Electricity generated from coal would be acceptable under the following conditions:
Coal is clearly identified as a transitional mode of generation to be used until new renewable technologies become commercially viable and reliable.
Coal has a much longer lifetime of availability that either oil or gas, on the order of hundreds of years.
Coal burning station can and are being equipped with scrubbers to reduce undesirable emissions.

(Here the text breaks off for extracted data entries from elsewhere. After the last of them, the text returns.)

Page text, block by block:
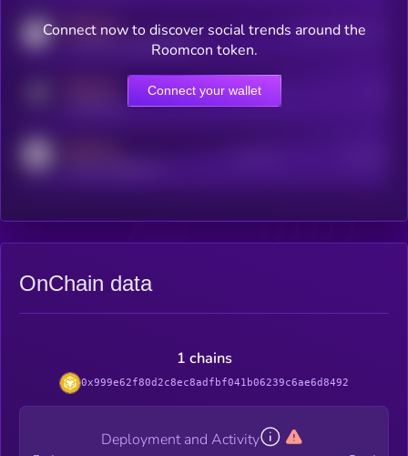
MEDIUM
coingecko.com/coins/kryll
Users watching this token
Online Users
Connect now to discover social trends around the
Roomcon token.
Connect your wallet
OnChain data
1 chains
0x999e62f80d2c8ec8adfbf041b06239c6ae6d8492
Deployment and Activity
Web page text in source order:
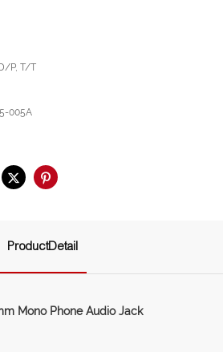
P, T/T
005A
ProductDetail
Mono Phone Audio Jack
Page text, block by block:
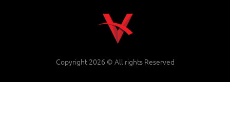
Copyright 2026 © All rights Reserved
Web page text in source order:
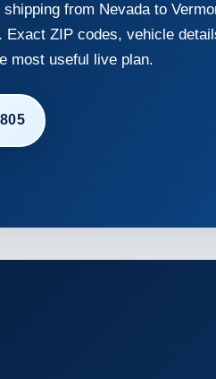
from Nevada to
ZIP codes, vehicle
most useful live plan.
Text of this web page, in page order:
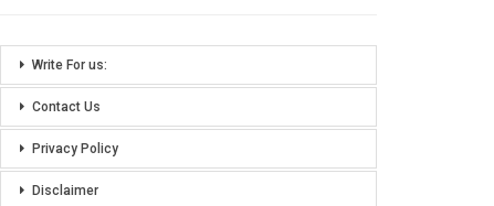
Write For us:
Contact Us
Privacy Policy
Disclaimer
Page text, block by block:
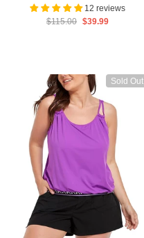
Underwire Swimdress
12 reviews
$115.00 $39.99
Sold Out
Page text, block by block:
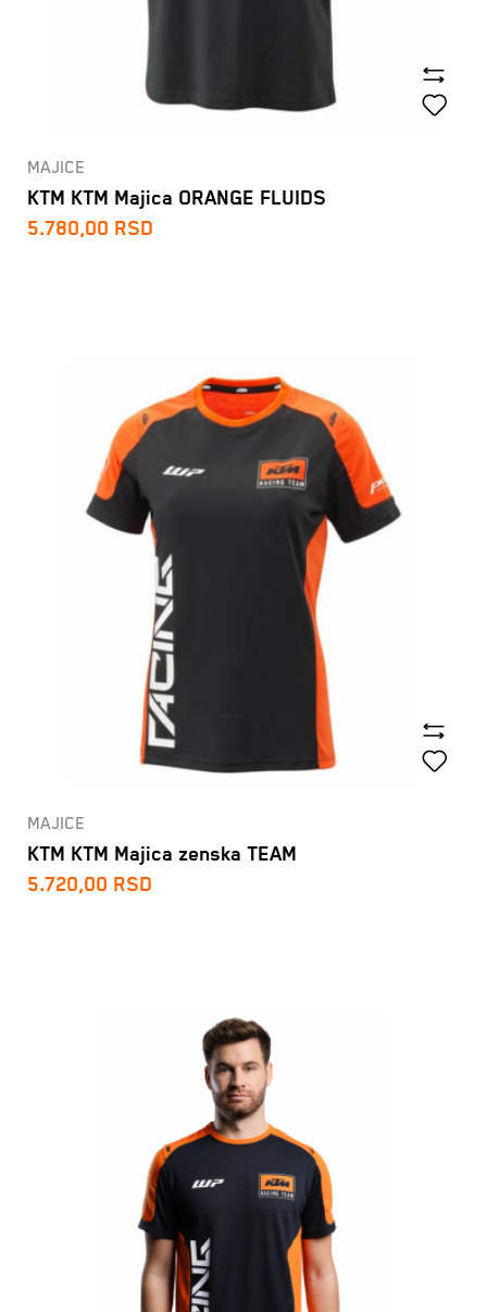
MAJICE
KTM KTM Majica ORANGE FLUIDS
5.780,00 RSD
MAJICE
KTM KTM Majica zenska TEAM
5.720,00 RSD
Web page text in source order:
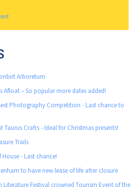
Arboretum
Afloat – So popular more dates added!
Photography Competition - Last chance to
Taurus Crafts - Ideal for Christmas presents!
Trails
House - Last chance!
to have new lease of life after closure
Literature Festival crowned Tourism Event of the
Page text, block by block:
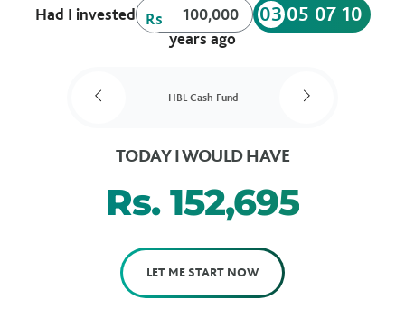
Had I invested Rs 03 05 07 10
years ago
HBL Cash Fund
TODAY I WOULD HAVE
Rs.152,695
LET ME START NOW
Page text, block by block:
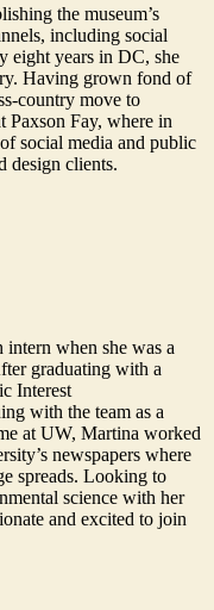
the museum’s
including social
eight years in DC, she
Having grown fond of
country move to
Paxson Fay, where in
social media and public
design clients.
intern when she was a
graduating with a
Interest
with the team as a
at UW, Martina worked
newspapers where
spreads. Looking to
science with her
and excited to join
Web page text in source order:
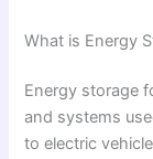
What is Energy
Energy storage
and systems
to electric
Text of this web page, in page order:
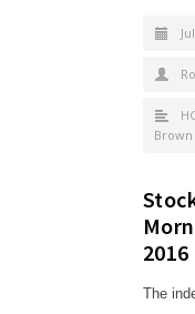
Brown
2016
The
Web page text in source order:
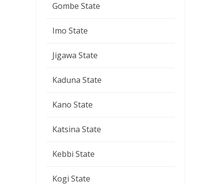
Gombe State
Imo State
Jigawa State
Kaduna State
Kano State
Katsina State
Kebbi State
Kogi State
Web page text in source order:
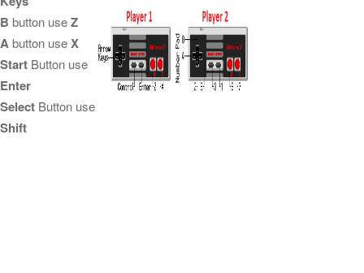
B button useZ
Abutton useX
Start Button use
Enter
Select Button use
Shift
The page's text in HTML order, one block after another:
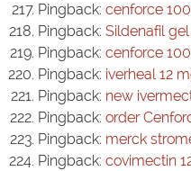
Pingback: cenforce
Pingback: Sildenafil
Pingback: cenforce
Pingback: iverheal 12
Pingback: new
Pingback: order
Pingback: merck
Pingback: covimectin
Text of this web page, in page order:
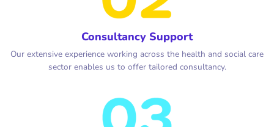
Consultancy Support
Our extensive experience working across the health and social care
sector enables us to offer tailored consultancy.
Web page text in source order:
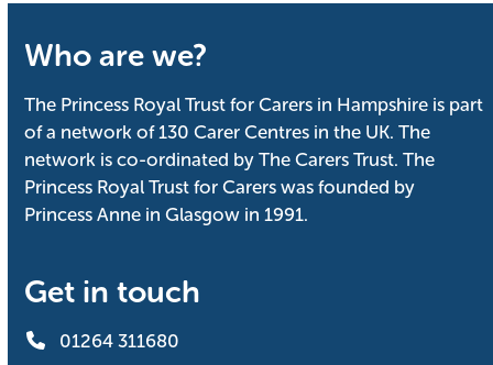
Who are we?
The Princess Royal Trust for Carers in Hampshire is part
of a network of 130 Carer Centres in the UK. The
network is co-ordinated by The Carers Trust. The
Princess Royal Trust for Carers was founded by
Princess Anne in Glasgow in 1991.
Get in touch
01264 311680

Coal can be combined with biomass to further reduce the emission of undesirable elements.
Coal can be gasified and carbon dioxide sequestered to provide a cleaner fuel for combustion without drawing on natural gas reserves.
There is an inventory of coal type generators with associated transmission line rights of way which already impose a considerable impact on the natural landscape. Building new stations elsewhere simply consumes more land for the same end use.Emerging Technologies
New technologies are being developed to permit the production of fuels and electrical energy from biological sources. These technologies rely on the following processes, many of which occur naturally in nature:
i) fermentation to create liquid fuels such as ethanol in place of gasoline
ii) crushing of oil seeds to make diesel from the oil
iii) decomposition rotating garbage, manure or green hay, to make methane gas
iv) combustion burning dry bulk low value materials such as corn cobs, wood chips, for heat or with coal for electric generation
Some countries such as Brazil already power most of their cars with ethanol which has a lower impact on the environment than gasoline.
Research is underway on various specialty crops that could be grown purposely for conversion to fuel by converting plant cellulose to fuel and returning the residue to the field.
Because plants absorb Carbon Dioxide as they grow, and burning of the fuels they produce releases Carbon Dioxide, it is hope that the closed loop of crops to fuel and back again can help restrain the growth of Carbon Dioxide in the atmosphere.